When the men from Portman Road lifted the First Division title – the equivalent of the Premier League crown today – it was hailed as a sporting miracle, and its essence was personified by the largely unsung Elsworthy. In a patchwork team, stitched together expertly but frugally by the shrewdly imaginative Ramsey, he was a bastion of strength and reliability, but also a key creative influence. He held a unique record, being the only man to collect a championship medal at the League's every level, and he was unswervingly loyal, too, serving only the Town during a professional career which encompassed nearly 450 games.
Gifted at most sports, the teenage Elsworthy chose football over cricket and rugby, spurning a chance to join Glamorgan County Cricket Club, enlisting instead with Newport County as an amateur. Spotted by Ipswich while excelling for the Somerton Park outfit at youth level, he signed on at Portman Road in May 1949.

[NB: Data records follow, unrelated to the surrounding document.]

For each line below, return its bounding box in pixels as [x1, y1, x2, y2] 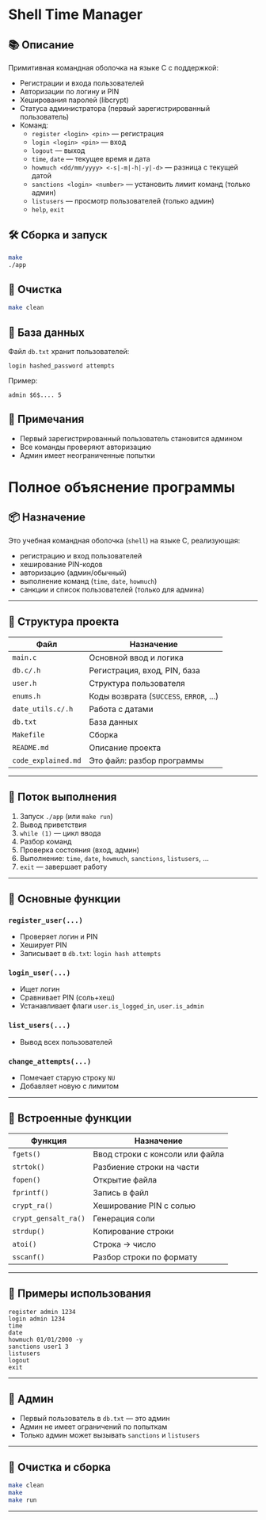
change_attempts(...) [8, 1057, 92, 1066]
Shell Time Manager [8, 6, 143, 24]
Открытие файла [93, 1174, 158, 1185]
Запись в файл [93, 1187, 149, 1198]
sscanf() [12, 1252, 45, 1261]
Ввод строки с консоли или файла [93, 1149, 224, 1160]
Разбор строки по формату [93, 1251, 198, 1263]
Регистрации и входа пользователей [19, 78, 145, 88]
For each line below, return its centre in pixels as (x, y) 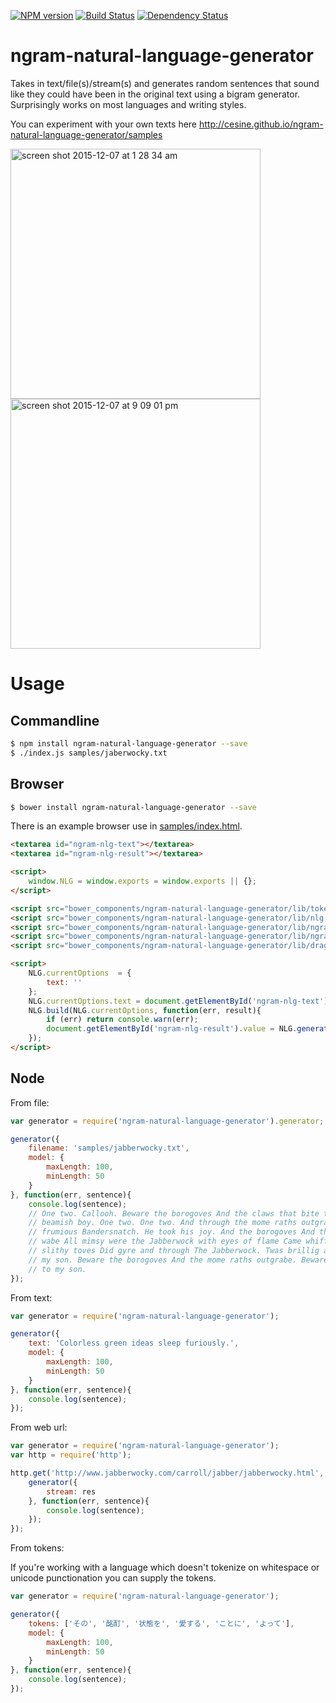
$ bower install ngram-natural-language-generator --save (133, 807)
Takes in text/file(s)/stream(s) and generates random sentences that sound (165, 83)
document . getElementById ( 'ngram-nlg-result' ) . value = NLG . (172, 1029)
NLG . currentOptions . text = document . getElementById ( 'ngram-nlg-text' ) (178, 1001)
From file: (30, 1102)
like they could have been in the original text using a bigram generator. (155, 94)
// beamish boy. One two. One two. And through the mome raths (163, 1223)
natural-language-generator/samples (86, 134)
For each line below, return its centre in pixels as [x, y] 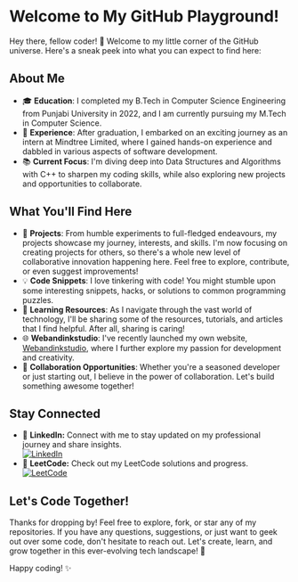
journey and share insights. [72, 445]
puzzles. [38, 299]
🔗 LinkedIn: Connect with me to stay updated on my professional [141, 435]
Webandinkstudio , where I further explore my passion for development [152, 348]
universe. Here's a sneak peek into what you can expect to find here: [135, 50]
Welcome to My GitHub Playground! [145, 16]
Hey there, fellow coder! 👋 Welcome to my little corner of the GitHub [134, 41]
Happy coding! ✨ [40, 569]
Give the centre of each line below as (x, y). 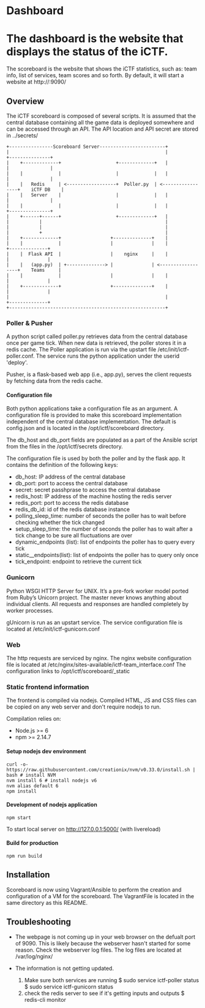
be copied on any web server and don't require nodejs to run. (84, 707)
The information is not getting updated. (65, 968)
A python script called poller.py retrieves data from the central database (97, 337)
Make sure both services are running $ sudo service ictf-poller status (112, 980)
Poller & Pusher (30, 323)
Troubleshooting (39, 922)
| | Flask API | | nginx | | (87, 254)
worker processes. (30, 610)
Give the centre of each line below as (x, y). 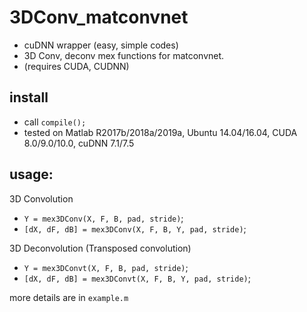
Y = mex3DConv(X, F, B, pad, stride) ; (103, 218)
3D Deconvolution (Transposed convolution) (100, 248)
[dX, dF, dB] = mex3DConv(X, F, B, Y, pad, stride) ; (135, 228)
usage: (31, 174)
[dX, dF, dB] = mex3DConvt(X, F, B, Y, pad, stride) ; (137, 278)
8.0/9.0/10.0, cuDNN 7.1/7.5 (79, 143)
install (29, 97)
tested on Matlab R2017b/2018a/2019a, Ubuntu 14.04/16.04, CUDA (160, 132)
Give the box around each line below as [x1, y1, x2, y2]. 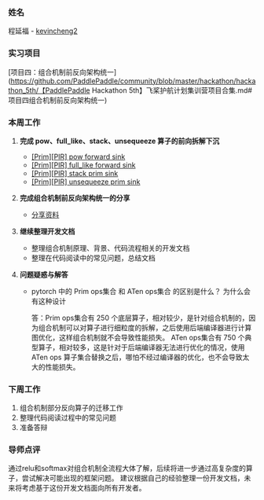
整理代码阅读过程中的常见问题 [19, 413, 116, 422]
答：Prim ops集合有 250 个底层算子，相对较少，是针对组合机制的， [31, 313, 249, 322]
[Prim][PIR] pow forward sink [31, 152, 126, 161]
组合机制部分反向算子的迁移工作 [19, 403, 123, 413]
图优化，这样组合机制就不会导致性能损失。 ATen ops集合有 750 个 [31, 333, 245, 342]
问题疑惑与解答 [19, 270, 68, 279]
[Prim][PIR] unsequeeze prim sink [31, 177, 141, 186]
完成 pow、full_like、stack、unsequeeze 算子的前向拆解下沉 [19, 136, 220, 145]
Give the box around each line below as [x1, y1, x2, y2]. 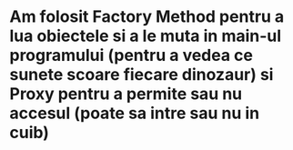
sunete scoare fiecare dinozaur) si [9, 65, 274, 85]
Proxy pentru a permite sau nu [9, 84, 243, 105]
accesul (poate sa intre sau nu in [9, 103, 260, 124]
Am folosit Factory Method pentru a [9, 6, 285, 27]
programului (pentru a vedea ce [9, 45, 253, 65]
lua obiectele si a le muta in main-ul [9, 25, 282, 46]
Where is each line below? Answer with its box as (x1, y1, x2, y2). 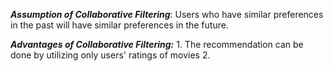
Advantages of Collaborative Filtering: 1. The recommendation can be (10, 39, 304, 50)
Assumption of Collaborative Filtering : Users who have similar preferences (10, 9, 324, 20)
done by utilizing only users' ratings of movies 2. (10, 49, 211, 61)
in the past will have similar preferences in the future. (10, 19, 229, 31)
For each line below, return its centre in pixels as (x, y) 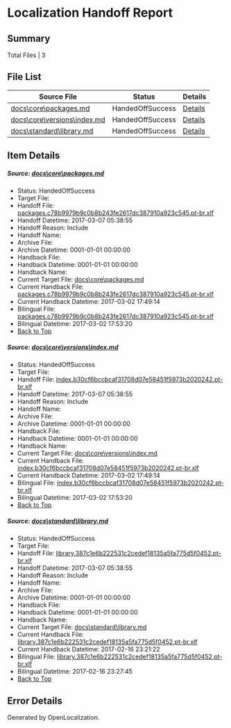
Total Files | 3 (26, 55)
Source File (58, 97)
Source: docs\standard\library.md (58, 521)
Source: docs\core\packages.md (56, 173)
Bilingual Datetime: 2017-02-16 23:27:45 (75, 672)
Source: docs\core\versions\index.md (63, 347)
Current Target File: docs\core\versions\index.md (87, 453)
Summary (29, 39)
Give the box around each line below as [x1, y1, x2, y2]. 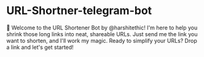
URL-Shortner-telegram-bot [6, 4, 152, 18]
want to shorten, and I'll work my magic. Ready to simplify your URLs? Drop [6, 37, 198, 44]
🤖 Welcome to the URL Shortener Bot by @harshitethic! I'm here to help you [6, 24, 198, 31]
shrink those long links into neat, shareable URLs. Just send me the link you [6, 30, 198, 37]
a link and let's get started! [6, 44, 74, 51]
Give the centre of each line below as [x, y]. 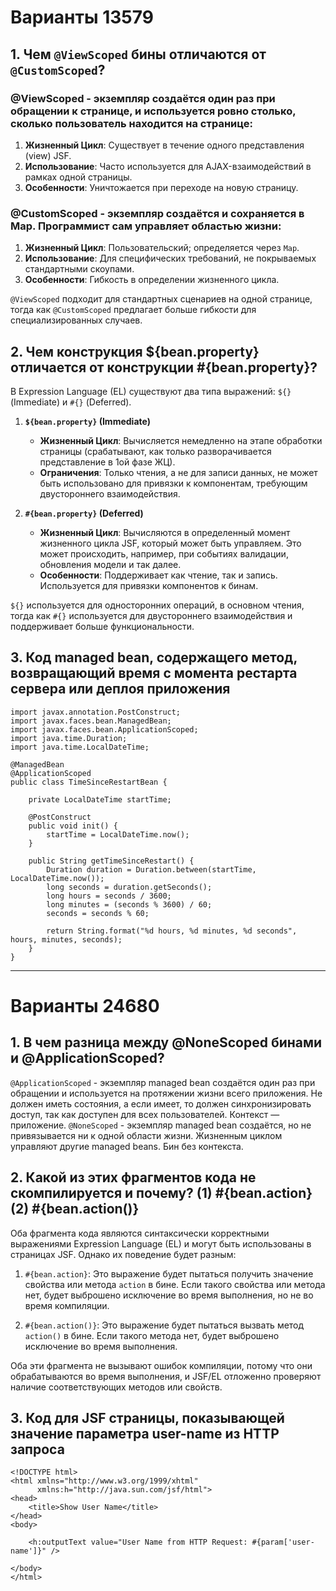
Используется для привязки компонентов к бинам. [149, 585]
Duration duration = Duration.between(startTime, [151, 869]
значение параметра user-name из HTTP [145, 1434]
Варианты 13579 [82, 17]
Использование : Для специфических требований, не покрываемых [170, 258]
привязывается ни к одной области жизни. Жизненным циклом [146, 1135]
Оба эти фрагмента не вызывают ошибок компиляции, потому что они [161, 1365]
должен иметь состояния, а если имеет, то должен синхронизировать [161, 1103]
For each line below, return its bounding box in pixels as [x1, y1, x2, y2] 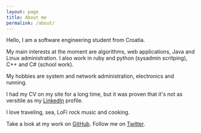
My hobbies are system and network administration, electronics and [6, 73, 175, 80]
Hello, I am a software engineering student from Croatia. [6, 37, 145, 44]
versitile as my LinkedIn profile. [6, 97, 83, 104]
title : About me [6, 14, 47, 20]
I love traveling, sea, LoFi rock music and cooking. [6, 109, 130, 116]
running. [6, 79, 27, 86]
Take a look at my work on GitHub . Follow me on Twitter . [6, 120, 146, 128]
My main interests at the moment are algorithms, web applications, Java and [6, 48, 195, 55]
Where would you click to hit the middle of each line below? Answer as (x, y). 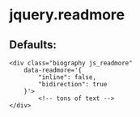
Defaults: (33, 45)
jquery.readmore (67, 15)
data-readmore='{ (53, 70)
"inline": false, (67, 77)
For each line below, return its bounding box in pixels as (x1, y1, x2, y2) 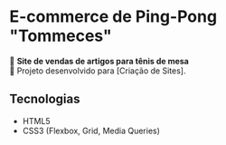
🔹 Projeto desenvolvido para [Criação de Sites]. (9, 65, 186, 76)
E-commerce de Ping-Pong (9, 6, 218, 27)
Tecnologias (9, 92, 80, 107)
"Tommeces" (9, 25, 112, 46)
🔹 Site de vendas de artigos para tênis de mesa (9, 55, 190, 66)
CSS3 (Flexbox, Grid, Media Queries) (22, 125, 161, 136)
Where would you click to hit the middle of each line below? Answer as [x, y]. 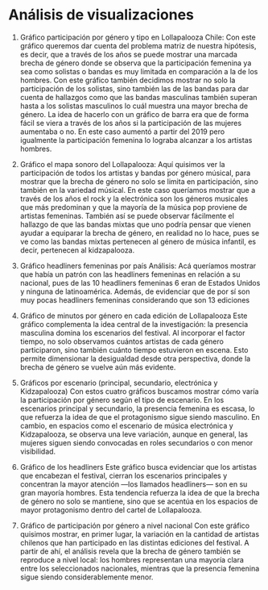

There followed two years as a part-timer while he completed his national service in the RAF and it was not until the 1952-53 campaign that Elsworthy, then an inside-left, secured a regular first-team berth, contributing 18 goals in senior competition for the perennial strugglers in the Third Division South. In 1953-54 he tasted professional triumph for the first time as Ipswich topped the table, but he barely figured during the next season as they were relegated from the Second Division.
However, the defining watershed of his career was approaching. For 1955-56, Ramsey replaced Scott Duncan as Portman Road manager and Elsworthy moved back to left-half, a position in which he spent more time facing the play and in which he proved immeasurably more comfortable. Under new management the Town narrowly missed promotion at the first attempt, but secured it in style as champions in 1956-57, with the composed Elsworthy proving ever more integral to their industrious yet entertaining style.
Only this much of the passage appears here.